AFT-NH Legislative Bulletin, 2017-16

Share This

On the surface, there was not much activity in the State House this past week, as the House did not meet in session, while the Senate met briefly and considered only a small number of bills.  One quiet action taken by the Senate was to return back to the Committee on Education the so-called Croydon bill, HB 557.  This bill would permit local school boards to use public funds to send students to private, non-sectarian schools, rather than funding a public school or agreeing to send students to a neighboring public school.  For example, if a town lacks a public middle school, it can currently arrange to send students to a neighboring public middle school, but by the terms of HB557, the district could now use public funds to send students to private schools instead.  Keep in mind, private schools do not wish to come under the regulatory burdens already imposed upon public schools, so there is no certainty that with this proposed legislation, that all students would be eligible or accepted, nor that the private school would meet all the same standards as public schools.  In other words, it is another attempt to use public education funds for private benefit.  Remember also that it was discovered that Education Commissioner Edelblut had donated to the town’s legal fund to fight the NH Department of Education. Read more about Edelblut donation to Croydon at Edelblut Contribution to Croydon. This was not discovered until after Edelblut was confirmed.  The fate of the bill is not certain, as it may return to the Senate for a vote at some point during the month of May.  We shall keep a watchful eye upon it.

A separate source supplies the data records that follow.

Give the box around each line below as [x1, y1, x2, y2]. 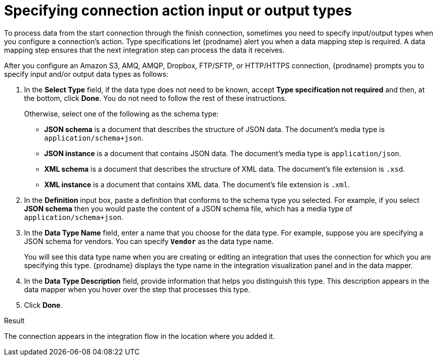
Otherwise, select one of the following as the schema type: [24, 109, 219, 118]
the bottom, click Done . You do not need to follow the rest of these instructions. [24, 93, 287, 102]
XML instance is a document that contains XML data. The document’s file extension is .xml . [44, 180, 350, 189]
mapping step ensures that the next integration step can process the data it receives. [4, 45, 285, 54]
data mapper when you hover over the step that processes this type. [24, 285, 250, 294]
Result [4, 316, 25, 325]
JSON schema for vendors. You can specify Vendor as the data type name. [24, 236, 274, 246]
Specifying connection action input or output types [4, 2, 352, 19]
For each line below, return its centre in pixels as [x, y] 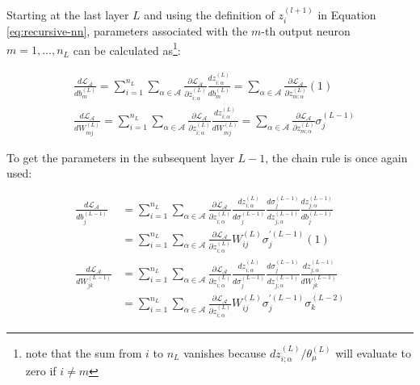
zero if [41, 371]
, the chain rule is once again [336, 157]
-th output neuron [306, 31]
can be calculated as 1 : [127, 48]
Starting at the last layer [68, 14]
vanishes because [225, 352]
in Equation [347, 14]
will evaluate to [373, 352]
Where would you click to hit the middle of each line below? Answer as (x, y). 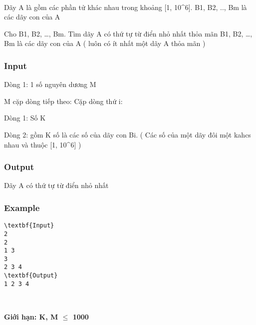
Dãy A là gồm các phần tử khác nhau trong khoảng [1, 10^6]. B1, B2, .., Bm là (126, 7)
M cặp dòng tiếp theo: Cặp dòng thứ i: (63, 101)
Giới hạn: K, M (31, 317)
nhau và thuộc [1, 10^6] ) (43, 144)
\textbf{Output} (31, 276)
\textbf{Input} (29, 226)
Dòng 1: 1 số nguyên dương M (50, 84)
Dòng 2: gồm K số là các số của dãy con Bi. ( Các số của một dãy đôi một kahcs (128, 134)
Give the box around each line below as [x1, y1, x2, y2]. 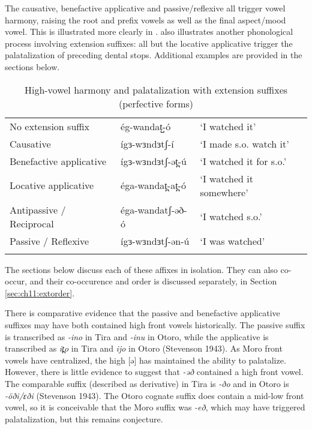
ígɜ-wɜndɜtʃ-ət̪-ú [121, 154, 187, 168]
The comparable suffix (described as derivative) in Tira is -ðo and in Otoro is [5, 377, 289, 389]
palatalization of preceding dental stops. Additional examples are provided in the [5, 49, 302, 61]
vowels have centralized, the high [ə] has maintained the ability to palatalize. [5, 353, 286, 366]
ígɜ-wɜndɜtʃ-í [121, 136, 174, 151]
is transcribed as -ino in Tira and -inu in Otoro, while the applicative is [5, 330, 269, 343]
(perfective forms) [118, 96, 194, 110]
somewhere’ [200, 185, 248, 199]
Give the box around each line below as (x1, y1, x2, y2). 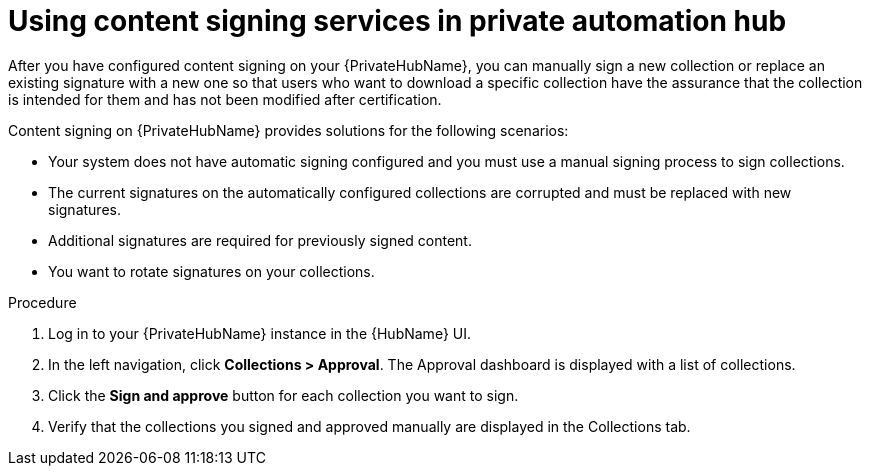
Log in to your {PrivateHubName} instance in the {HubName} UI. (48, 324, 472, 342)
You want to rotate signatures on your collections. (48, 262, 375, 280)
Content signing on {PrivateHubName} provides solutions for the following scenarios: (8, 121, 569, 139)
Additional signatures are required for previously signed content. (48, 231, 472, 249)
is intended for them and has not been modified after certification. (8, 90, 442, 108)
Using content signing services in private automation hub (8, 4, 787, 38)
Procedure (8, 293, 77, 311)
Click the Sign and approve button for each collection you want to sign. (48, 386, 519, 404)
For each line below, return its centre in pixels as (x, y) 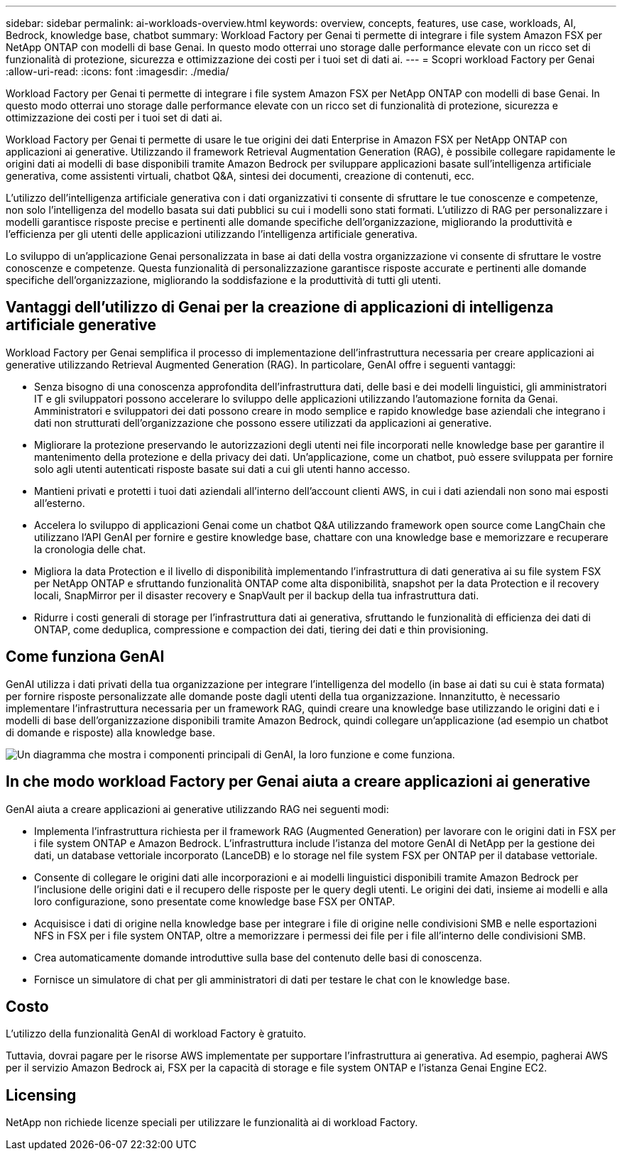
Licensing (41, 1095)
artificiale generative (81, 325)
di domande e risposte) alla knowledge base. (111, 732)
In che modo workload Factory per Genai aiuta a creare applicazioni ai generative (298, 782)
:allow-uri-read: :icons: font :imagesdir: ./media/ (118, 71)
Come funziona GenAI (85, 657)
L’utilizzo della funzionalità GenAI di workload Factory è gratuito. (156, 1034)
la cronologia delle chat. (90, 549)
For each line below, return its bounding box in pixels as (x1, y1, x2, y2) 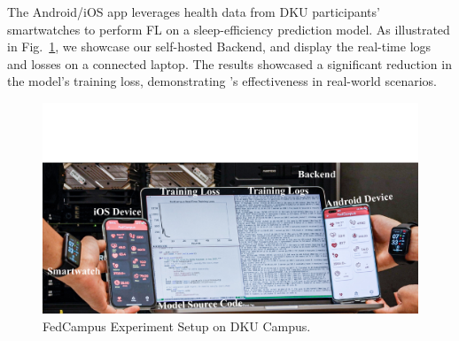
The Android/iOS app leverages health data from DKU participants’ (7, 2, 380, 20)
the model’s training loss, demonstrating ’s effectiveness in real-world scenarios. (7, 72, 438, 90)
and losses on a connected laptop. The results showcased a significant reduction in (7, 54, 452, 73)
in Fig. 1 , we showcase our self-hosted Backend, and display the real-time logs (7, 37, 432, 56)
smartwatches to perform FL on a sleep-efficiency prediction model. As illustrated (7, 19, 450, 38)
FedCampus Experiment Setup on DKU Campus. (43, 316, 311, 335)

Edelblut Watch  The other major news out of the Senate was the defeat of Commissioner of Education Edelblut’s attempted power grab and consolidation of his control over the Department of Education.  Edelblut, who repeatedly claimed in his confirmation hearings that he would be a mere administrator and not a policymaker as Commissioner, has acted in complete reversal of his claims.  He vocally advocates vouchers and working with Senator Reagan, sought authority to reorganize the Department of Education and consolidate power in his hands, in terms of budgets and personnel.  After a public hearing that occasionally turned rancorous, with Senator Reagan nearly badgering witnesses hostile to his pro-Edelblut stance, the Committee rejected the pro-Edelblut amendment and instead of handing him the keys to the entire department, voted to make small changes and authorize further study of the issue.  This is what we in the Legislature term a polite form of legislative death, but the public needs to continue to weigh in and press the Senate to uphold the actions of the Education Committee.  Rest assured, Commissioner Edelblut will be back, as he seeks to reshape the education landscape in New Hampshire by undermining public education. 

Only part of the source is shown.